It doesn't even matter whether this anecdote from a book is true or not; it reminds us convincingly that even a granny with a kitchen knife (or a brick) is a match for a trained and armed infantry section if only the latter is not ready for a fight. They were definitely not ready for encountering even a single hostile while they slept.

This serves to illustrate the importance of readiness for a (particular) fight as a single variable descriptor of the odds of combat. Combat troops vs. support troops, first world vs. third world, gucci spec ops gear vs. self-made clubs - the readiness for a (particular fight) can be considered as a universal single variable descriptor. Training, equipment, health, morale, position, formation, terrain, time of day, weather and supplies all affect readiness, but there are many more input factors.

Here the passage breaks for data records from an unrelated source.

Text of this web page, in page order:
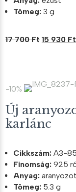
Tömeg: 3 g
17 700Ft Original
700 Ft.
15 930 Ft
-10%
Új
karlánc
Cikkszám: A3-
Finomság: 925
Anyag:
Tömeg: 5.3 g
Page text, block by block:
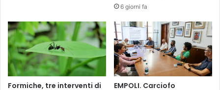
r
d
ì
8
l
u
a
l
1
5
0
9
6 giorni fa
Formiche, tre interventi di EMPOLI. Carciofo
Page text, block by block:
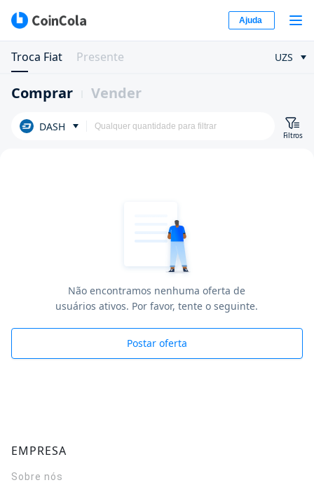
Ajuda
Troca Fiat Presente UZS
Comprar Vender
DASH
Filtros
Não encontramos nenhuma oferta de
usuários ativos. Por favor, tente o seguinte.
Postar oferta
EMPRESA
Sobre nós
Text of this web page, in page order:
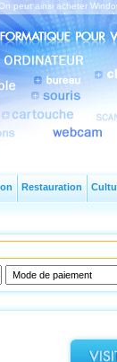
peut ainsi acheter
comme des souris,
Restauration
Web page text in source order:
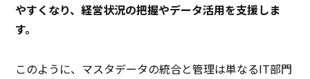
やすくなり、経営状況の把握やデータ活用を支援しま
す。
このように、マスタデータの統合と管理は単なるIT部門
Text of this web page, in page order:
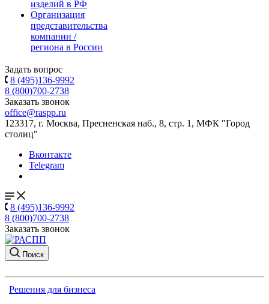
изделий в РФ
Организация
представительства
компании /
региона в России
Задать вопрос
8 (495)136-9992
8 (800)700-2738
Заказать звонок
office@raspp.ru
123317, г. Москва, Пресненская наб., 8, стр. 1, МФК "Город
столиц"
Вконтакте
Telegram
8 (495)136-9992
8 (800)700-2738
Заказать звонок
Поиск
Решения для бизнеса
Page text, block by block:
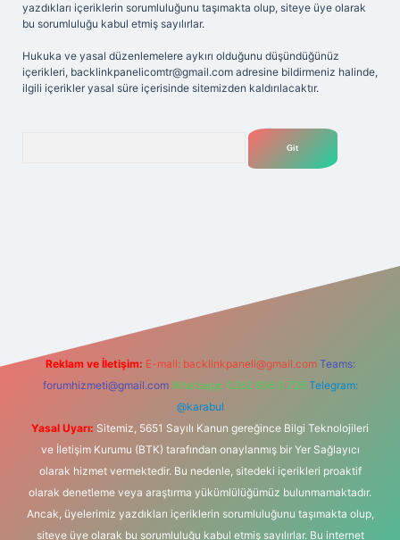
yazdıkları içeriklerin sorumluluğunu taşımakta olup, siteye üye olarak
bu sorumluluğu kabul etmiş sayılırlar.
Hukuka ve yasal düzenlemelere aykırı olduğunu düşündüğünüz
içerikleri, backlinkpanelicomtr@gmail.com adresine bildirmeniz halinde,
ilgili içerikler yasal süre içerisinde sitemizden kaldırılacaktır.
m elexbet
Reklam ve İletişim: E-mail: backlinkpaneli@gmail.com Teams:
forumhizmeti@gmail.com Whatsapp: 0262 606 0 726 Telegram:
@karabul
Yasal Uyarı: Sitemiz, 5651 Sayılı Kanun gereğince Bilgi Teknolojileri
ve İletişim Kurumu (BTK) tarafından onaylanmış bir Yer Sağlayıcı
olarak hizmet vermektedir. Bu nedenle, sitedeki içerikleri proaktif
olarak denetleme veya araştırma yükümlülüğümüz bulunmamaktadır.
Ancak, üyelerimiz yazdıkları içeriklerin sorumluluğunu taşımakta olup,
siteye üye olarak bu sorumluluğu kabul etmiş sayılırlar. Bu internet
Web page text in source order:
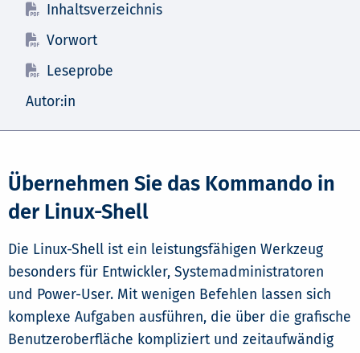
Inhaltsverzeichnis
Vorwort
Leseprobe
Autor:in
Übernehmen Sie das Kommando in
der Linux-Shell
Die Linux-Shell ist ein leistungsfähigen Werkzeug
besonders für Entwickler, Systemadministratoren
und Power-User. Mit wenigen Befehlen lassen sich
komplexe Aufgaben ausführen, die über die grafische
Benutzeroberfläche kompliziert und zeitaufwändig

My definition for readiness for combat:

Readiness (for combat) is the fitness to succeed in a fight at this time and place.

The fight may be ongoing, commence right now or be started very soon (before readiness can be improved by much).

To have such a single variable description for the ex ante odds of prevailing in combat is hugely useful for the understanding of maneuver / maoneuvre in my opinion.

I understand that this definition of "readiness" is not practical for everyday use in armed forces training. It's relational; armed forces would want a metric that a unit can achieve by itself, and would include things like 'is qualified on equipment', has completed unit-level training exercise', 'has 80+% deployable and present personnel'. I'd rather call that "state of training" and "deployability", and the existence of such terms means that a definition of readiness doesn't need to answer non-battlefield needs.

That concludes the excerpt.